■ ASSIGNMENT: Within the entries below, find the portion that opens with the line containing "LinkedIn (121, 393, 173, 409)" and closes with the line containing "việc lợi nhuận". Retype that portion exactly and only.

(THE DATA begins)

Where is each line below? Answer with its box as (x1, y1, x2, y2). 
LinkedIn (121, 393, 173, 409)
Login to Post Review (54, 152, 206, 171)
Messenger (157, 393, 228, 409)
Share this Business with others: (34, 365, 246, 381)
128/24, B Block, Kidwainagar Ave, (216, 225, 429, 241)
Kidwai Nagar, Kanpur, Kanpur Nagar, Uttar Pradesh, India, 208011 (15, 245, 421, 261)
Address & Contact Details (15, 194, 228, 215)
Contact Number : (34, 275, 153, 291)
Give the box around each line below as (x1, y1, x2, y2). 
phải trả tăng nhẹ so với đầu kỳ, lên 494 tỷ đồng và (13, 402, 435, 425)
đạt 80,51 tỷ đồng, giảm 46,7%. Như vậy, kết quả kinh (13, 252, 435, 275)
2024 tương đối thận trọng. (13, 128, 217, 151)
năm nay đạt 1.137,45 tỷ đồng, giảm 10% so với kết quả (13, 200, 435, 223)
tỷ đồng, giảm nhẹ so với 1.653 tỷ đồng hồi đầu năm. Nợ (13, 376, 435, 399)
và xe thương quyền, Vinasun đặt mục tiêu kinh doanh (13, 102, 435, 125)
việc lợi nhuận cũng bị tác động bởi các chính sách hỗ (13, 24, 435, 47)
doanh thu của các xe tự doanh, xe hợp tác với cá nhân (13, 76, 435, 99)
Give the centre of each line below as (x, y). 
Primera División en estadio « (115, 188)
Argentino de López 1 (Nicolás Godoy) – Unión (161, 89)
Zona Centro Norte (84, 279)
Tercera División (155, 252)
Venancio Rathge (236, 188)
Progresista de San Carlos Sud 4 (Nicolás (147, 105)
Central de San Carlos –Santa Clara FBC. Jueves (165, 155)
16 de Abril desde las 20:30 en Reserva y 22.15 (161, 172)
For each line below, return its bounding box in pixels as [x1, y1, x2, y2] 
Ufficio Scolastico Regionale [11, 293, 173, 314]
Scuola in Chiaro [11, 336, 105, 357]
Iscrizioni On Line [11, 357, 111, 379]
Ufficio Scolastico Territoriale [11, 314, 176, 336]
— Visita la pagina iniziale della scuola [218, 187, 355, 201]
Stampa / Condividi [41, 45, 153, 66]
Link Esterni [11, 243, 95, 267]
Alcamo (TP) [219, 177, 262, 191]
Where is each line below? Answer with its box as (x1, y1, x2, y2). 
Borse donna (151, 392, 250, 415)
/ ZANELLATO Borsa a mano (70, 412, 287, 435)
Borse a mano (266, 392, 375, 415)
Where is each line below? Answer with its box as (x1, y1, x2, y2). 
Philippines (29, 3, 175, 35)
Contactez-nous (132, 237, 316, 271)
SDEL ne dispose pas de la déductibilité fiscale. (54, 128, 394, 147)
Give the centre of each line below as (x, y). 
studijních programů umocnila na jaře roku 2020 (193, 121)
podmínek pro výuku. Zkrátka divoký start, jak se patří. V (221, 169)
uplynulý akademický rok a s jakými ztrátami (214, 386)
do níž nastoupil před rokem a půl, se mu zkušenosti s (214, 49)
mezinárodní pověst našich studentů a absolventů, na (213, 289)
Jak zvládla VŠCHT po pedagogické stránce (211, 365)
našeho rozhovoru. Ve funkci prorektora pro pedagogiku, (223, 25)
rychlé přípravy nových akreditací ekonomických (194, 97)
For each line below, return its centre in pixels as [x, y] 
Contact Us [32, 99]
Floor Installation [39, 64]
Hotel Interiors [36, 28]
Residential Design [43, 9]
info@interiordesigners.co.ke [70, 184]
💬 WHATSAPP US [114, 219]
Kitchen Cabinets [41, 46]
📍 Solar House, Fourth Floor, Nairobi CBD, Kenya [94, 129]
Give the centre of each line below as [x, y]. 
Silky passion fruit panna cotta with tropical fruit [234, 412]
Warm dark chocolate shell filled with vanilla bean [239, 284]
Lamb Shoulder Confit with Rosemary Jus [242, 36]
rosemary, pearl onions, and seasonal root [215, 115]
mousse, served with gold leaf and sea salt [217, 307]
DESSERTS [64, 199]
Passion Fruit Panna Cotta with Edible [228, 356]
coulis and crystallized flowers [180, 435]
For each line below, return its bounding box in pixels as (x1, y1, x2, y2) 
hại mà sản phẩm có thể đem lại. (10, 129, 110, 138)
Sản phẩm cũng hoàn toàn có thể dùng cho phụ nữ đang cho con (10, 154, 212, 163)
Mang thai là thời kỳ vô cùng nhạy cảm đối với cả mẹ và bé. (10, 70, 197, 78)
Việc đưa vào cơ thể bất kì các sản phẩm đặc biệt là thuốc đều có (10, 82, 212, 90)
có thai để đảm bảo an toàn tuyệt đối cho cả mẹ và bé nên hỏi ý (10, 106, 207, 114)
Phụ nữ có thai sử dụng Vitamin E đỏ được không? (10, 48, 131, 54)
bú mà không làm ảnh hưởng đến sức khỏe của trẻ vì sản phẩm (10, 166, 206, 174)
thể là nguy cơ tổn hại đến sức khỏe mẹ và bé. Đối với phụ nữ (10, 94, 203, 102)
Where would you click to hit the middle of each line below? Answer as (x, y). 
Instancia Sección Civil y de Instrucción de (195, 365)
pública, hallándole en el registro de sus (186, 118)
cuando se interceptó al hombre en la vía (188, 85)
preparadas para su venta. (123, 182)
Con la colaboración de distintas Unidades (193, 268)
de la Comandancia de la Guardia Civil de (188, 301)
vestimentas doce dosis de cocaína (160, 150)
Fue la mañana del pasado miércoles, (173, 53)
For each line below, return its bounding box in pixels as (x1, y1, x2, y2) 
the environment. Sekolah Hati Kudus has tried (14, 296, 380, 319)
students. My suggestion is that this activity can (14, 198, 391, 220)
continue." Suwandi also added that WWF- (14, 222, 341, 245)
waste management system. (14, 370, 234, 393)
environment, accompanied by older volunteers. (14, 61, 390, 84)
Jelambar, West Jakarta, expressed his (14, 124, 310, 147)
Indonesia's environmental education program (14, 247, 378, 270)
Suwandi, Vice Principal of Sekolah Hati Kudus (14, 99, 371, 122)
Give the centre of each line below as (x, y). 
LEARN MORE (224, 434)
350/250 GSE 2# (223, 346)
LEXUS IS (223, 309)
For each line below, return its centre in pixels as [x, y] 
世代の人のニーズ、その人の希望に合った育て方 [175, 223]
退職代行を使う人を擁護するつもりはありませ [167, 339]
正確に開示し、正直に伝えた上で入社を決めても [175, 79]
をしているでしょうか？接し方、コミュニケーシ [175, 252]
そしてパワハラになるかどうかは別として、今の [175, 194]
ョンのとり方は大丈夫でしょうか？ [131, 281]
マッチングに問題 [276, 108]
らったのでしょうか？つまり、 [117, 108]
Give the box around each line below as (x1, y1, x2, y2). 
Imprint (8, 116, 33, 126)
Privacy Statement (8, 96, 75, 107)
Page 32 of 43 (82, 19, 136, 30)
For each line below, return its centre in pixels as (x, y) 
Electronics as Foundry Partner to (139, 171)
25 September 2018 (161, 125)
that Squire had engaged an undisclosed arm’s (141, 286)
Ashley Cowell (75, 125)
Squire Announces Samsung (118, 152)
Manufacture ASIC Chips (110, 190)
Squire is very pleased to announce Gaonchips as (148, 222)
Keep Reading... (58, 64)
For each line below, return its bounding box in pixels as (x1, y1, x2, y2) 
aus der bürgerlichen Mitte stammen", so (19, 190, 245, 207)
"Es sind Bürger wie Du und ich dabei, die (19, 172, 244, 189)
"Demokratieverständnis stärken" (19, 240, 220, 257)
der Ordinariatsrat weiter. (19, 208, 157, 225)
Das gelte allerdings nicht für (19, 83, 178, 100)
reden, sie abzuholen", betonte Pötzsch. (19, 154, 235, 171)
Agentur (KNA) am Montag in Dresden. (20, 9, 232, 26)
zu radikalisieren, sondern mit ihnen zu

(THE DATA ends)

■ SOLUTION FOR THIS EXERCISE:
LinkedIn (121, 393, 173, 409)
Login to Post Review (54, 152, 206, 171)
Messenger (157, 393, 228, 409)
Share this Business with others: (34, 365, 246, 381)
128/24, B Block, Kidwainagar Ave, (216, 225, 429, 241)
Kidwai Nagar, Kanpur, Kanpur Nagar, Uttar Pradesh, India, 208011 (15, 245, 421, 261)
Address & Contact Details (15, 194, 228, 215)
Contact Number : (34, 275, 153, 291)
Give the box around each line below as (x1, y1, x2, y2). 
phải trả tăng nhẹ so với đầu kỳ, lên 494 tỷ đồng và (13, 402, 435, 425)
đạt 80,51 tỷ đồng, giảm 46,7%. Như vậy, kết quả kinh (13, 252, 435, 275)
2024 tương đối thận trọng. (13, 128, 217, 151)
năm nay đạt 1.137,45 tỷ đồng, giảm 10% so với kết quả (13, 200, 435, 223)
tỷ đồng, giảm nhẹ so với 1.653 tỷ đồng hồi đầu năm. Nợ (13, 376, 435, 399)
và xe thương quyền, Vinasun đặt mục tiêu kinh doanh (13, 102, 435, 125)
việc lợi nhuận cũng bị tác động bởi các chính sách hỗ (13, 24, 435, 47)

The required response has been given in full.